2 Comments on “Priest”

  1. Rag says:

    I feel kinda bad. I’m starting to get the impression that the only times I put finger to keyboard is to disagree with the estimed Mr S. And yet I hold him in such high regard (even before he got quoted on the big screen).

    But once again I feel his standards are too high. He is not appreciating this film for what it is. It is a comic (or graphic novel/movie if you wanna get arsey). It doesn’t have a huge Hollywood budget, and really doesn’t try to be.

    For me it ticks so many boxes. I love post appocalytic, cyber/steam punk, vampire, action and medieval genres. Finding them all in one film filled me with as much glee as I got from watching Doomsday. And in this one they have huge bikes (who hasn’t read 2000ad and not wanted a Lawmaster)!!!

    No, it’s not particularly slick. It’s not particularly tightly scripted. It’s not going to challenge your views on life. But it is damn good fun. Things explode, vamps jump about really fast, the heroes cut up an shoot the bad guys, characters agonise over mildy pretentious shit. And there are big bikes!. It is a couple of hours of my life that I consider well spent. And fully intend to spend it at least once or twice more.

    You can ask more from a movie… But you can get so much less. Add 2 or 3 skulls and you got my rating.

    • Scullion says:

      Hey Rag,

      That’s the joy of films – they divide opinion! I cannot legitimately add 2 or 3 skulls to this review based on it being really good fun – otherwise absolute shit like Shark in Venice would get 8 of out 10 for being so utterly terrible it’s accidentally hilarious. I try and look at a film as a whole, not just whether it was a forgettable laugh or not!

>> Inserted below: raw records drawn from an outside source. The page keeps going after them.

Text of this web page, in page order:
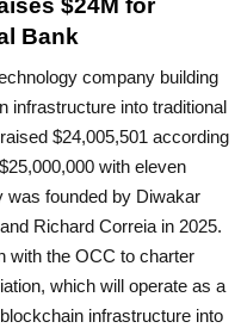
$24M for
Bank
company building
infrastructure into traditional
$24,005,501 according
with eleven
was founded by Diwakar
Richard Correia in 2025.
with the OCC to charter
which will operate as a
infrastructure into
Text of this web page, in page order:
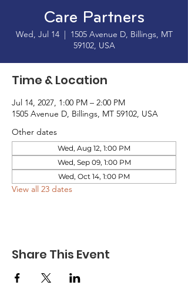
Care Partners
Wed, Jul 14
  |
1505 Avenue D, Billings, MT
59102, USA
Time & Location
Jul 14, 2027, 1:00 PM – 2:00 PM
1505 Avenue D, Billings, MT 59102, USA
Other dates
Wed, Aug 12, 1:00 PM
Wed, Sep 09, 1:00 PM
Wed, Oct 14, 1:00 PM
View all 23 dates
Share This Event
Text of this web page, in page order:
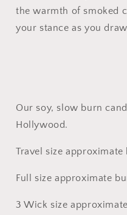
the warmth of smoked
your stance as you
Our soy, slow burn
Hollywood.
Travel size
Full size approximate
3 Wick size
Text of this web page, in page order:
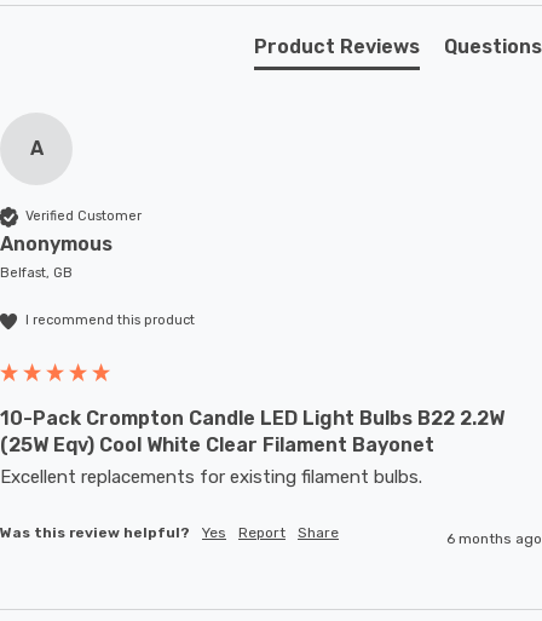
Unlike older other energy-saving technologies, LED
bulbs light up instantly, with no waiting time to warm up
With a size of 35mm diameter with 97mm height, this
SBC-B15d fixture; whether that be smaller domestic
light fittings such as chandeliers or wall sconces or up
Product Reviews Questions
A
Verified Customer
Anonymous
Belfast, GB
I recommend this product
10-Pack Crompton Candle LED Light Bulbs B22 2.2W
(25W Eqv) Cool White Clear Filament Bayonet
Excellent replacements for existing filament bulbs.
Was this review helpful? Yes Report Share 6 months ago
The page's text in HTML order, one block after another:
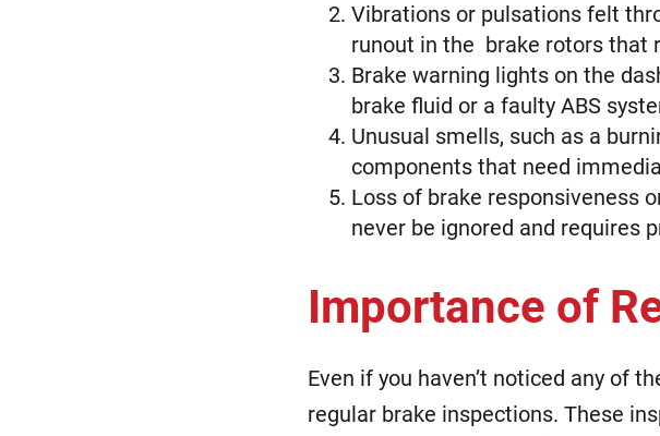
Vibrations or pulsations felt
runout in the brake rotors that
Brake warning lights on the
brake fluid or a faulty ABS
Unusual smells, such as a
components that need
Loss of brake responsiveness
never be ignored and requires
Importance of
Even if you haven’t noticed any of
regular brake inspections. These
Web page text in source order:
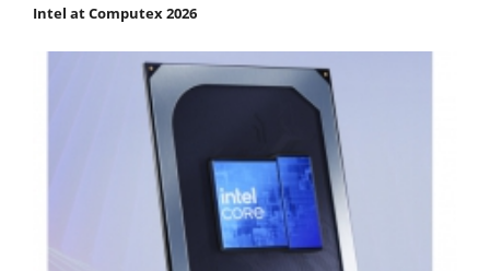
Intel at Computex 2026
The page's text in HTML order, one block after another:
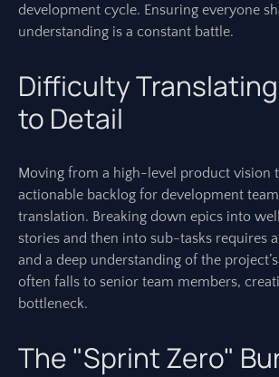
development cycle. Ensuring everyone
understanding is a constant battle.
Difficulty
to Detail
Moving from a high-level product vision
actionable backlog for development
translation. Breaking down epics into
stories and then into sub-tasks requires
and a deep understanding of the
often falls to senior team members,
bottleneck.
The "Sprint Zero"
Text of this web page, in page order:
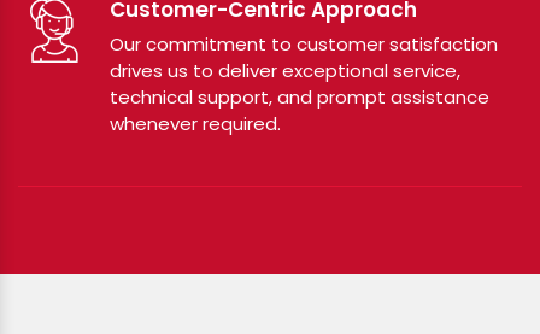
Customer-Centric Approach
Our commitment to customer satisfaction
drives us to deliver exceptional service,
technical support, and prompt assistance
whenever required.
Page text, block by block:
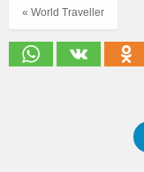
« World Traveller
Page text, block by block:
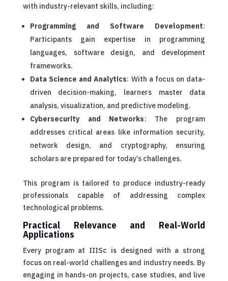
with industry-relevant skills, including:
Programming and Software Development:
Participants gain expertise in programming
languages, software design, and development
frameworks.
Data Science and Analytics: With a focus on data-
driven decision-making, learners master data
analysis, visualization, and predictive modeling.
Cybersecurity and Networks: The program
addresses critical areas like information security,
network design, and cryptography, ensuring
scholars are prepared for today’s challenges.
This program is tailored to produce industry-ready
professionals capable of addressing complex
technological problems.
Practical Relevance and Real-World
Applications
Every program at IIISc is designed with a strong
focus on real-world challenges and industry needs. By
engaging in hands-on projects, case studies, and live
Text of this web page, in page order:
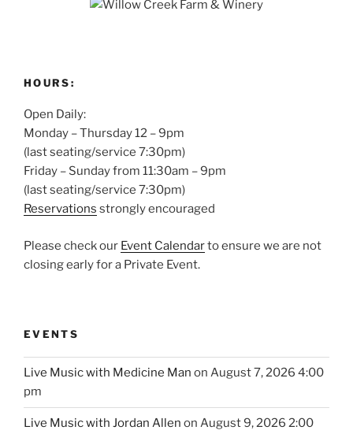
HOURS:
Open Daily:
Monday – Thursday 12 – 9pm
(last seating/service 7:30pm)
Friday – Sunday from 11:30am – 9pm
(last seating/service 7:30pm)
Reservations strongly encouraged
Please check our Event Calendarto ensure we are not
closing early for a Private Event.
EVENTS
Live Music with Medicine Man on August 7, 2026 4:00
pm
Live Music with Jordan Allen on August 9, 2026 2:00
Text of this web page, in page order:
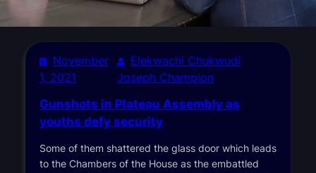
November
1, 2021
Elekwachi Chukwudi
Joseph Champion
Gunshots in Plateau Assembly as
youths defy security
Some of them shattered the glass door which leads
to the Chambers of the House as the embattled
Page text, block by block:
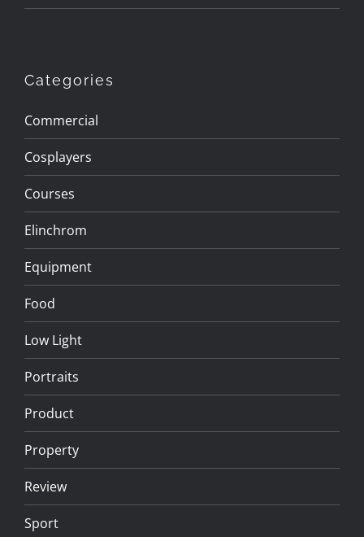
Categories
Commercial
Cosplayers
Courses
Elinchrom
Equipment
Food
Low Light
Portraits
Product
Property
Review
Sport
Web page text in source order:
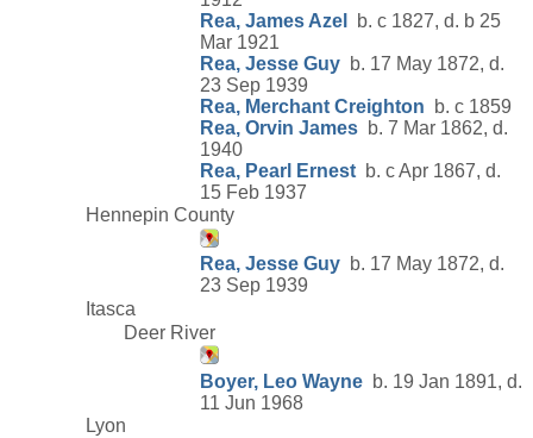
Rea, James Azel
b. c 1827, d. b 25
Mar 1921
Rea, Jesse Guy b. 17 May 1872, d.
23 Sep 1939
Rea, Merchant Creighton b. c 1859
Rea, Orvin James b. 7 Mar 1862, d.
1940
Rea, Pearl Ernest b. c Apr 1867, d.
15 Feb 1937
Hennepin County
Rea, Jesse Guy b. 17 May 1872, d.
23 Sep 1939
Itasca
Deer River
Boyer, Leo Wayne b. 19 Jan 1891, d.
11 Jun 1968
Lyon
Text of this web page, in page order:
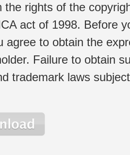
the rights of the
act of 1998. Before
agree to obtain the
Failure to obtain
trademark laws
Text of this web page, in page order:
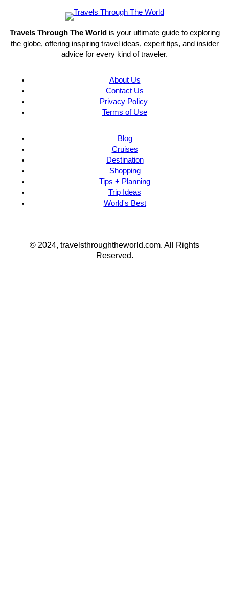
Travels Through The World is your ultimate guide to exploring
the globe, offering inspiring travel ideas, expert tips, and insider
advice for every kind of traveler.
About Us
Contact Us
Privacy Policy
Terms of Use
Blog
Cruises
Destination
Shopping
Tips + Planning
Trip Ideas
World's Best
© 2024, travelsthroughtheworld.com. All Rights
Reserved.
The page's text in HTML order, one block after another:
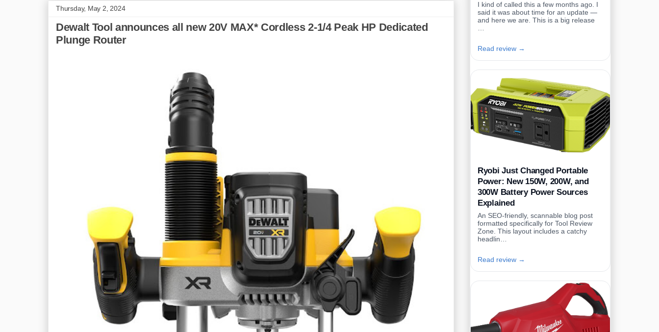
Thursday, May 2, 2024
Dewalt Tool announces all new 20V MAX* Cordless 2-1/4 Peak HP Dedicated
Plunge Router
I kind of called this a few months ago. I
said it was about time for an update —
and here we are. This is a big release
Read review →
Ryobi Just Changed Portable
Power: New 150W, 200W, and
300W Battery Power Sources
Explained
An SEO-friendly, scannable blog post
formatted specifically for Tool Review
Zone. This layout includes a catchy
headlin…
Read review →
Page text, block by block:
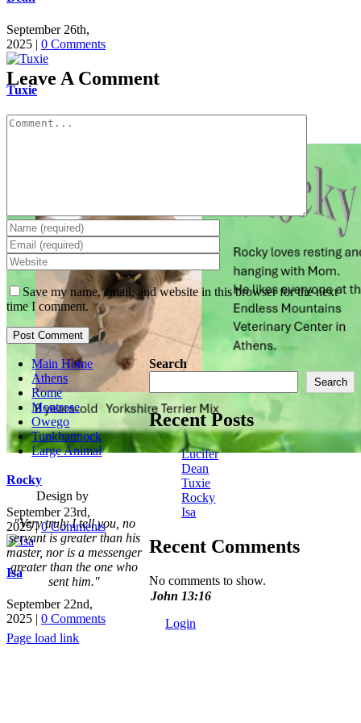
September 26th,
2025 | 0 Comments
Tuxie
September 25th,
Rocky
September 23rd,
2025 | 0 Comments
Isa
September 22nd,
2025 | 0 Comments
Leave A Comment
Comment
Save my name, email, and website in this browser for the next
time I comment.
Search
Search
Recent Posts
Lucifer
Dean
Tuxie
Rocky
Isa
Recent Comments
No comments to show.
Main Home
Athens
Rome
Montrose
Owego
Tunkhannock
Large Animal
Design by
"Very truly I tell you, no
servant is greater than his
master,nor is a messenger
greater than the one who
sent him."
John 13:16
Login
Page load link
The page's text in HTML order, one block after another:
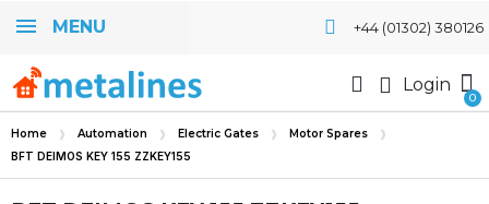
MENU +44 (01302) 380126
Login
Home Automation Electric Gates Motor Spares
BFT DEIMOS KEY 155 ZZKEY155
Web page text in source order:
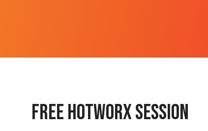
Free hotworx session
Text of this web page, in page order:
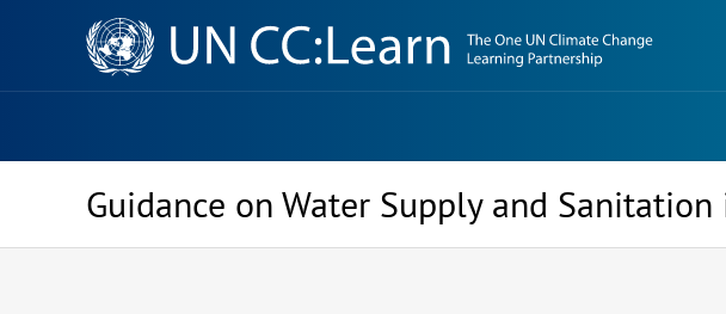
Knowledge
Sharing
Platform
Guidance on Water Supply and
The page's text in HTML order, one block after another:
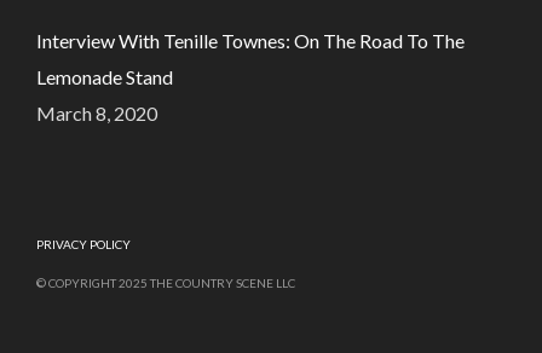
Interview With Tenille Townes: On The Road To The
Lemonade Stand
March 8, 2020
PRIVACY POLICY
© COPYRIGHT 2025 THE COUNTRY SCENE LLC
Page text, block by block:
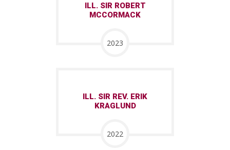
ILL. SIR ROBERT
MCCORMACK
2023
ILL. SIR REV. ERIK
KRAGLUND
2022
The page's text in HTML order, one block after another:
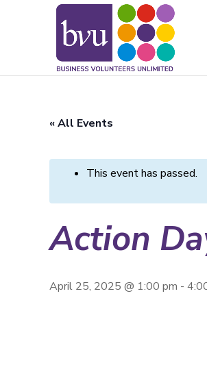
« All Events
This event has passed.
Action
April 25, 2025 @ 1:00 pm -
May we use
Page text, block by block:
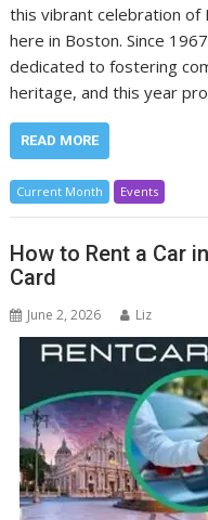
this vibrant celebration of
here in Boston. Since
dedicated to fostering
heritage, and this year
READ MORE
Current Month Events
How to Rent a Car
Card
June 2, 2026 Liz
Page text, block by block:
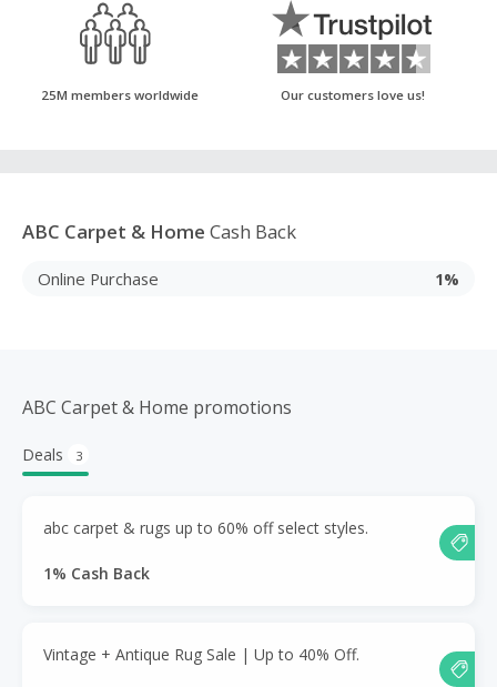
25M members worldwide Our customers love us!
ABC Carpet & Home Cash Back
Online Purchase 1%
ABC Carpet & Home promotions
Deals 3
abc carpet & rugs up to 60% off select styles.
1% Cash Back
Vintage + Antique Rug Sale | Up to 40% Off.
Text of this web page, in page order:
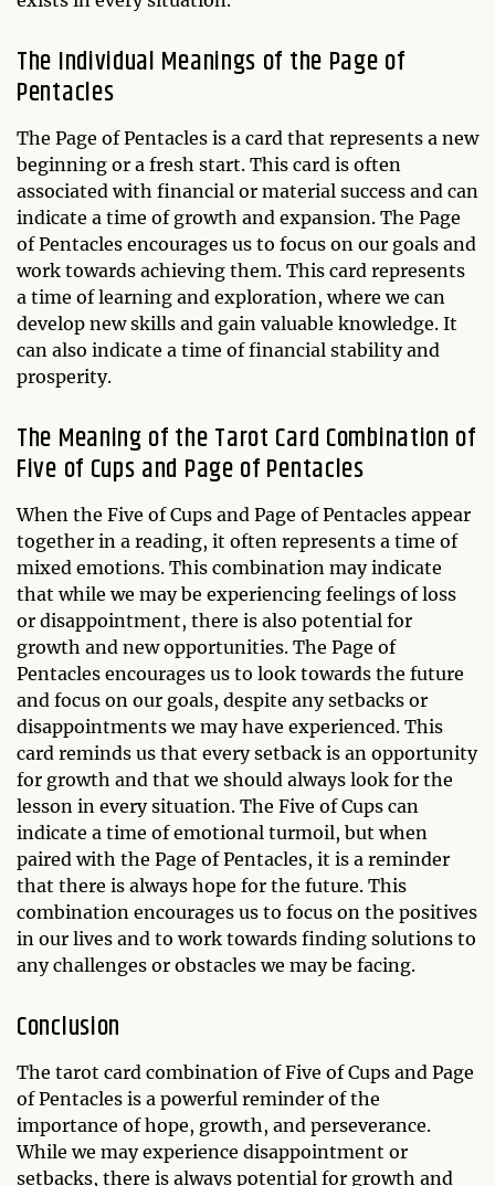
The Individual Meanings of the Page of
Pentacles
The Page of Pentacles is a card that represents a new
beginning or a fresh start. This card is often
associated with financial or material success and can
indicate a time of growth and expansion. The Page
of Pentacles encourages us to focus on our goals and
work towards achieving them. This card represents
a time of learning and exploration, where we can
develop new skills and gain valuable knowledge. It
can also indicate a time of financial stability and
prosperity.
The Meaning of the Tarot Card Combination of
Five of Cups and Page of Pentacles
When the Five of Cups and Page of Pentacles appear
together in a reading, it often represents a time of
mixed emotions. This combination may indicate
that while we may be experiencing feelings of loss
or disappointment, there is also potential for
growth and new opportunities. The Page of
Pentacles encourages us to look towards the future
and focus on our goals, despite any setbacks or
disappointments we may have experienced. This
card reminds us that every setback is an opportunity
for growth and that we should always look for the
lesson in every situation. The Five of Cups can
indicate a time of emotional turmoil, but when
paired with the Page of Pentacles, it is a reminder
that there is always hope for the future. This
combination encourages us to focus on the positives
in our lives and to work towards finding solutions to
any challenges or obstacles we may be facing.
Conclusion
The tarot card combination of Five of Cups and Page
of Pentacles is a powerful reminder of the
importance of hope, growth, and perseverance.
While we may experience disappointment or
setbacks, there is always potential for growth and
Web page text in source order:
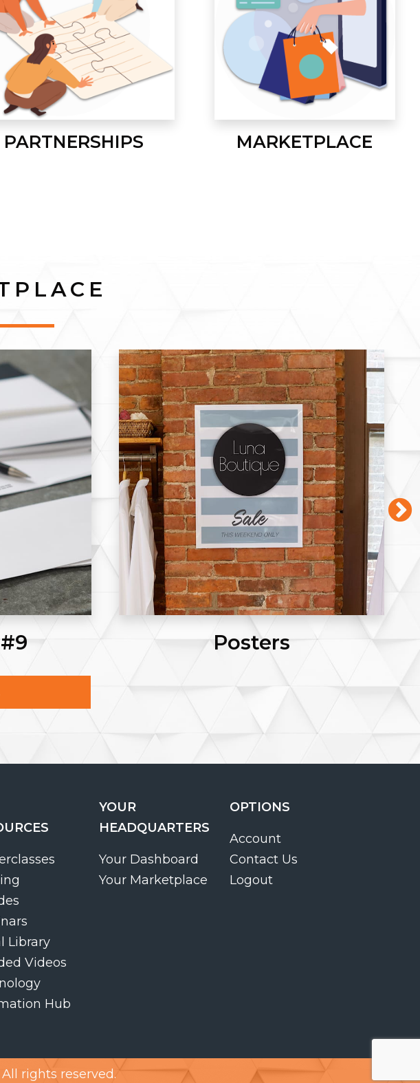
PARTNERSHIPS MARKETPLACE
Posters
Library
Videos
Hub
YOUR
HEADQUARTERS
Your Dashboard
Your Marketplace
OPTIONS
Account
Contact Us
Logout
All rights reserved.
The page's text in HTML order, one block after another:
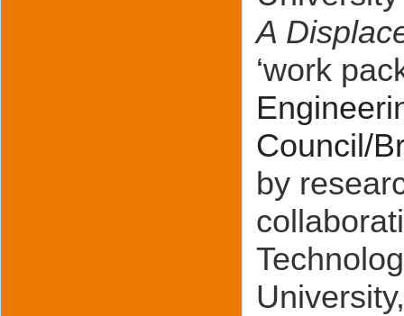
A
‘work
Council/
by
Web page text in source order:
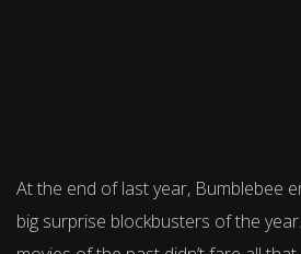
At the end of last year, Bumblebee
big surprise blockbusters of the
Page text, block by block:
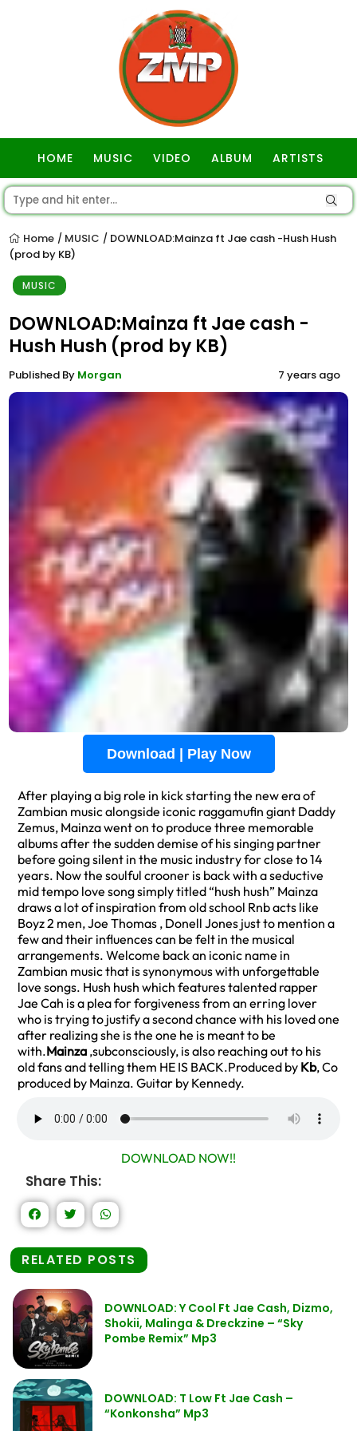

      Preist’s budget was an estimated $60 million – how is that not having a “huge Hollywood budget”. That’s massive!

      Perhaps it’s your love of Doomsday that suggests to me you have a love for this sort of film – I found Doomsday to be a little “messy” to say the least – but I’m glad someone liked it. And liked Priest. I found it predictable and horribly overwrought, but that’s just me…

      Keep having differing opinions! It’s what makes reviewing / watching / enjoying / hating films so interesting!!